A person familiar with the negotiations confirmed the move to The Associated Press on condition of anonymity because it was pending a physical.

It was the second major free-agent score for the Phillies at the winter meetings after they reeled in shortstop Trea Turner on Monday with a $300 million, 11-year deal. Walker and Turner join a Phillies team that made it to the World Series this year before losing to the Houston Astros.

The 30-year-old Walker went 12-5 with a 3.49 ERA in 29 starts this season for the New York Mets, one of Philadelphia’s biggest NL East rivals. He slots into a rotation fronted by Zack Wheeler and Aaron Nola.

The Phillies recently lost pitcher Zach Eflin in free agency to Tampa Bay.

Asked about the market for Walker earlier in the day, agent Scott Boras said it was robust.

“As you can see in the marketplace, there’s a whole number of pitchers that are throwing 60 and 70 innings that have been pursued, probably with the exception of (Jacob) deGrom, at the lower end of threshold around $13-15 million a year because the demand for quality pitching is so great,” Boras said.
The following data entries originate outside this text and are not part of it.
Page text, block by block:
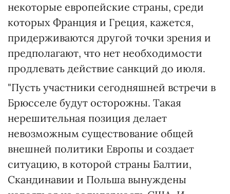
некоторые европейские страны, среди
которых Франция и Греция, кажется,
придерживаются другой точки зрения и
предполагают, что нет необходимости
продлевать действие санкций до июля.
"Пусть участники сегодняшней встречи в
Брюсселе будут осторожны. Такая
нерешительная позиция делает
невозможным существование общей
внешней политики Европы и создает
ситуацию, в которой страны Балтии,
Скандинавии и Польша вынуждены
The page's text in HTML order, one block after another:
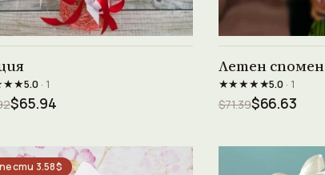
5.0· 1
$65.94
Летен спомен
★★★★★5.0 · 1
$71.39$66.63
3.58$
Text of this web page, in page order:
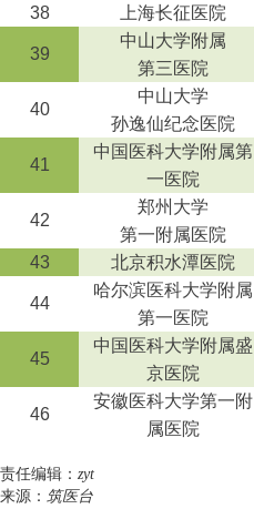
38 上海长征医院
39
中山大学附属
第三医院
40
中山大学
孙逸仙纪念医院
41
中国医科大学附属第
一医院
42
郑州大学
第一附属医院
43 北京积水潭医院
44
哈尔滨医科大学附属
第一医院
45
中国医科大学附属盛
京医院
46
安徽医科大学第一附
属医院
责任编辑： zyt
来源： 筑医台
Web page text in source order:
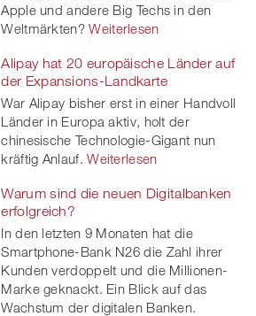
Apple und andere Big Techs in den
Weltmärkten? Weiterlesen
Alipay hat 20 europäische Länder auf
der Expansions-Landkarte
War Alipay bisher erst in einer Handvoll
Länder in Europa aktiv, holt der
chinesische Technologie-Gigant nun
kräftig Anlauf. Weiterlesen
Warum sind die neuen Digitalbanken
erfolgreich?
In den letzten 9 Monaten hat die
Smartphone-Bank N26 die Zahl ihrer
Kunden verdoppelt und die Millionen-
Marke geknackt. Ein Blick auf das
Wachstum der digitalen Banken.
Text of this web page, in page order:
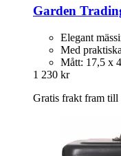
Garden
Elegant
Med
Mått: 17,5 x
1 230 kr
Gratis frakt fram till
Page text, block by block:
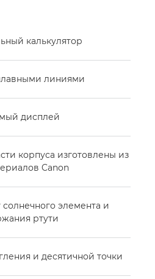
калькулятор
линиями
дисплей
корпуса изготовлены из
Canon
элемента и
ртути
и десятичной точки
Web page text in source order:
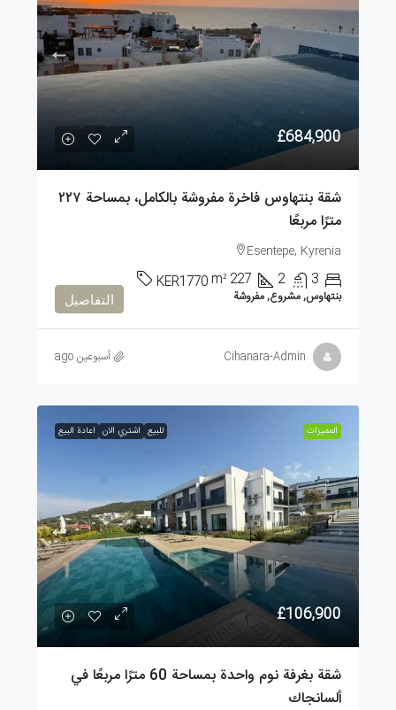
£684,900
شقة بنتهاوس فاخرة مفروشة بالكامل، بمساحة ٢٢٧
مترًا مربعًا
Esentepe, Kyrenia
3
2
227
m²
KER1770
بنتهاوس, مشروع, مفروشة التفاصيل
Cihanara-Admin أسبوعين ago
الممیزات للبيع اشتري الان اعادة البيع
£106,900
شقة بغرفة نوم واحدة بمساحة 60 مترًا مربعًا في
ألسانجاك
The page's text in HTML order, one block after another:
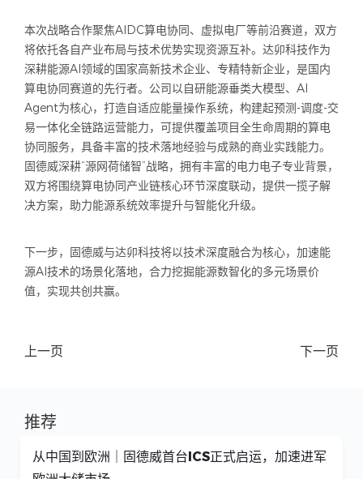
本次战略合作聚焦AIDC算电协同、虚拟电厂等前沿赛道，双方
将依托各自产业布局与技术优势实现资源互补。达卯科技作为
深耕能源AI领域的国家高新技术企业、专精特新企业，是国内
算电协同赛道的先行者。公司以自研能源垂类大模型、AI
Agent为核心，打造自适应能量操作系统，构建起预测-调度-交
易一体化全链路运营能力，可提供覆盖项目全生命周期的算电
协同服务，具备丰富的技术落地经验与成熟的商业实践能力。
固德威深耕“源网荷储智”战略，拥有丰富的电力电子专业背景，
双方将围绕算电协同产业链核心环节深度联动，提供一揽子解
决方案，助力能源系统效率提升与智能化升级。
下一步，固德威与达卯科技将以技术深度融合为核心，加速能
源AI技术的场景化落地，合力挖掘能源数智化的多元场景价
值，实现共创共赢。
上一页 下一页
推荐
从中国到欧洲｜固德威首台ICS正式启运，加速进军
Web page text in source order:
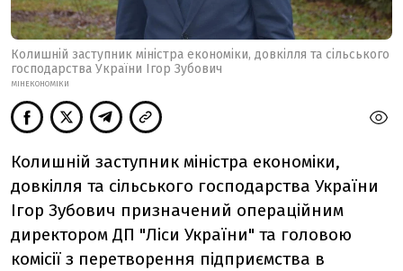
Колишній заступник міністра економіки, довкілля та сільського
господарства України Ігор Зубович
МІНЕКОНОМІКИ
Колишній заступник міністра економіки,
довкілля та сільського господарства України
Ігор Зубович призначений операційним
директором ДП "Ліси України" та головою
комісії з перетворення підприємства в
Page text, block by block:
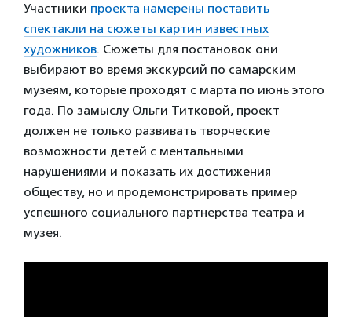
Участники проекта намерены поставить
спектакли на сюжеты картин известных
художников. Сюжеты для постановок они
выбирают во время экскурсий по самарским
музеям, которые проходят с марта по июнь этого
года. По замыслу Ольги Титковой, проект
должен не только развивать творческие
возможности детей с ментальными
нарушениями и показать их достижения
обществу, но и продемонстрировать пример
успешного социального партнерства театра и
музея.
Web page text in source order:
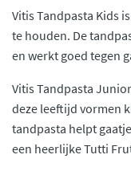
Vitis Tandpasta Kids
te houden. De
en werkt goed tegen
Vitis Tandpasta
deze leeftijd vormen
tandpasta helpt
een heerlijke Tutti
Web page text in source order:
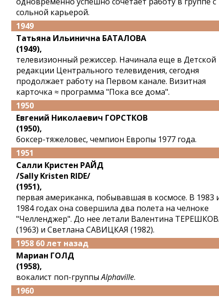
сольной карьерой.
1949
Татьяна Ильинична БАТАЛОВА
(1949),
телевизионный режиссер. Начинала еще в Детской
редакции Центрального телевидения, сегодня
продолжает работу на Первом канале. Визитная
карточка ≈ программа "Пока все дома".
1950
Евгений Николаевич ГОРСТКОВ
(1950),
боксер-тяжеловес, чемпион Европы 1977 года.
1951
Салли Кристен РАЙД
/Sally Kristen RIDE/
(1951),
первая американка, побывавшая в космосе. В 1983
1984 годах она совершила два полета на челноке
"Челленджер". До нее летали Валентина
(1963) и Светлана САВИЦКАЯ (1982).
1958 60 лет назад
Мариан ГОЛД
(1958),
вокалист поп-группыAlphaville.
1960
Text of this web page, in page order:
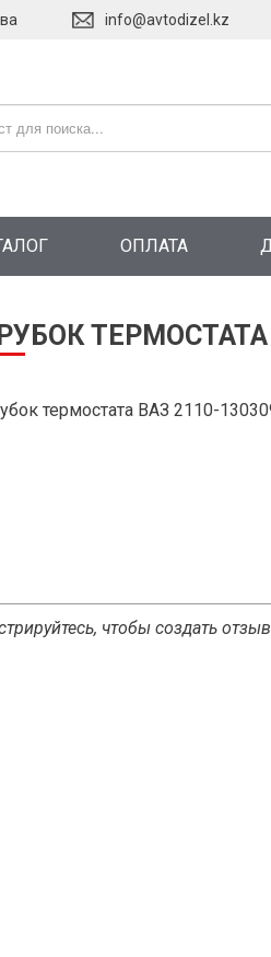
info@avtodizel.kz
ОПЛАТА
ТЕРМОСТАТА
чтобы создать
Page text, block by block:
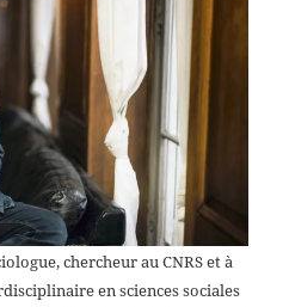
chercheur au CNRS et à
en sciences sociales
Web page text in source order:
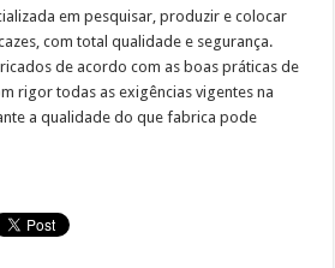
em pesquisar, produzir e colocar
com total qualidade e segurança.
de acordo com as boas práticas de
rigor todas as exigências vigentes na
a qualidade do que fabrica pode
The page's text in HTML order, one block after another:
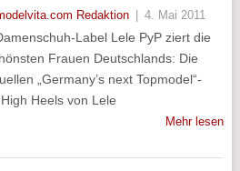
Redaktion 4. Mai 2011
Label Lele PyP ziert die
Frauen Deutschlands: Die
„Germany’s next Topmodel“-
Heels von Lele
Mehr lesen

“So, Tai … is one of the younger ones, one of the more durable ones and we expect him to be pursued greatly as his market unfolds.”

Walker was selected by Seattle with the No. 43 pick in the 2010 amateur draft. He made his big league debut with the Mariners in 2013.

Walker signed with New York as a free agent in February 2021. He turned down a $7.5 million player option last month in favor of a $3 million buyout, making his deal worth $17 million over two seasons.

The 6-foot-4 Walker made the All-Star team for the first time in 2021, putting together a fast start before fading to a 7-11 record with a 4.47 ERA in 30 games, 29 starts.